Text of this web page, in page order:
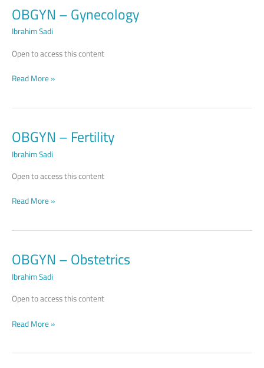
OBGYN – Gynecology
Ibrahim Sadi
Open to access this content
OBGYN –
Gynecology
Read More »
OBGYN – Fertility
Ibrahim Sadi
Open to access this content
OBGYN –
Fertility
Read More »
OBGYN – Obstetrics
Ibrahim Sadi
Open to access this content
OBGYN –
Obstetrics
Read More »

◆ ACTION ITEM
Retype the entries word for word. Omit any images.

◆ ANSWER FOR THE TASK
Text of this web page, in page order:
OBGYN – Gynecology
Ibrahim Sadi
Open to access this content
OBGYN –
Gynecology
Read More »
OBGYN – Fertility
Ibrahim Sadi
Open to access this content
OBGYN –
Fertility
Read More »
OBGYN – Obstetrics
Ibrahim Sadi
Open to access this content
OBGYN –
Obstetrics
Read More »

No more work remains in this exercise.